Aston Martin’s plan to beat Ferrari and save itself from a £189m loss
Exclusive CEO interview: Adrian Hallmark reveals the product strategy and restructuring plan to get the Brit brand in the black

How do you turn around a perennial loss-making business like Aston Martin? By rolling out more powerful, more dynamic and costlier versions of the current SUV and sports car line-up, expanding the options list to boost revenue and restructuring the business’s operations, CEO Adrian Hallmark has told Auto Express.
The former Bentley Motors boss is approaching two-years in the Aston hotseat, and he’s under no illusions about his mission: “It’s a turnaround,” he says emphatically.
New, more dynamic S versions – and a Vantage GT3
The first step has been unleashing a stream of enhanced variants of the existing line-up. More dynamic S versions of the DBX, Vantage and DB12 – with more power, snappier gearshifts and a more aggressive look – have already landed. “When I joined, we had two versions of the Vantage planned over five years: Porsche might do 15 to 24,” explains the CEO.
Given a Vantage GT3 finished third in its class at this year’s Le Mans 24 Hours, does it make sense to capitalise with a stripped-out, more powerful, road-legal GT3? “That’s not a bad idea,” the boss ventures with a big grin. “I can’t give you dates but believe me, it’s all coming. We've got seven or eight things happening per year for the next few years, before we get to the next generation cars, so we are raining the innovation down.”
Overhaul the options list – to boost revenue
It’s happening on the options list too.
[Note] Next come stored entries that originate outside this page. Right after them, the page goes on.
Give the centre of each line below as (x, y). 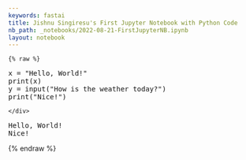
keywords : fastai (37, 15)
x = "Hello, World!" (48, 73)
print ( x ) (25, 81)
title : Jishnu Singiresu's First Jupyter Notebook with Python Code (123, 23)
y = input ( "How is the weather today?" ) (88, 89)
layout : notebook (37, 37)
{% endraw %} (32, 149)
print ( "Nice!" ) (37, 97)
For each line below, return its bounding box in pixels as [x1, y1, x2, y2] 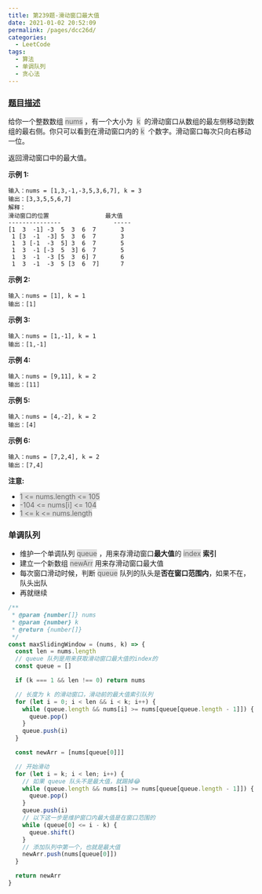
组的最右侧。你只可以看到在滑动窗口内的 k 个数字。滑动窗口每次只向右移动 [8, 126, 252, 136]
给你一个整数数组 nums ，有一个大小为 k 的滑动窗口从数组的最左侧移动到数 [8, 116, 255, 126]
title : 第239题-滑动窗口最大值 [8, 11, 100, 20]
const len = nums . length [15, 647, 96, 656]
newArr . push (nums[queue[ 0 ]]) [22, 850, 118, 859]
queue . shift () [28, 828, 76, 837]
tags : [8, 48, 26, 56]
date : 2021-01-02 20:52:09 [8, 19, 96, 27]
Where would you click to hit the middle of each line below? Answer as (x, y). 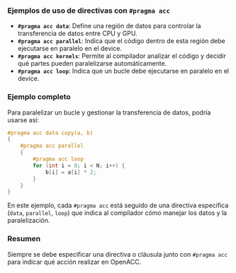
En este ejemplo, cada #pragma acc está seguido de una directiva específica (118, 205)
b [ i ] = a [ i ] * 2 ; (71, 172)
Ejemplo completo (39, 97)
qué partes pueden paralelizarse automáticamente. (92, 64)
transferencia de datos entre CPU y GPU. (77, 33)
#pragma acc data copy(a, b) (50, 133)
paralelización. (29, 221)
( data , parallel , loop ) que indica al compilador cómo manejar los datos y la (117, 213)

The boss kicked off a review, only to discover that Ferrari, Lamborghini, Rolls-Royce, Bentley, McLaren and Porsche combined offered 199 options that Aston didn’t, probably losing some customers and certainly crucial revenue. As a result, titanium wheels and exhausts and high-end audio systems are coming on stream. The focus on finesseing current models will give more customers a reason to renew after two or three years, and boost used car values.
Restructuring is the final element of the masterplan. Beguiled by the luxury brand boom and peak Chinese demand, Aston predicted a 10,000 annual volume when Lawrence Stroll, the Canadian apparel billionaire, and his Yew Tree Consortium bought into the company in 2020. Ferrari delivered 13,752 cars in 2024, its record year; Aston 5,448 last year. And that’s despite a £2.2-billion investment: “big money for a little business.”
Restructuring has taken costs down by 30 per cent
The problem is, as the CEO colourfully describes it, “Aston turned up to the biggest ever party just as the lights were coming on. We were launching all these cars into luxury’s hangover phase.” He cut production by 1,000 in his first month, enacted two rounds of redundancies, and rightsized the business to around 6,000 cars a year. Hallmark reckons he’s taken out 30 per cent of the cost base.
“We’ve got 26 programmes [focusing on] costs and profits and cash improvement, and we’re nine months in. You’ll start to see the benefits at the back end of this year and into the next.”
It can’t come soon enough. Aston was recently forced to sell the naming rights to its Formula 1 team in perpetuity (to its owner Stroll), raising an additional £50m. A string of profit warnings has plagued Hallmark’s time, with last year’s US tariff crisis contributing to a £189-million pre-tax loss. Does Aston need new investors?
“No,” the CEO replies. “If we deliver the plan we generate our own money. It’s the number one priority to get us to a point where the company is profitable and growing the cash position – instead of burning it. The shareholders have been amazing. But even I get embarrassed going back and asking them for money.
“We thought it would take 18 months to flick the business into [the black],” concludes Adrian Hallmark. “Probably it’ll take more like two years. Watch this space.”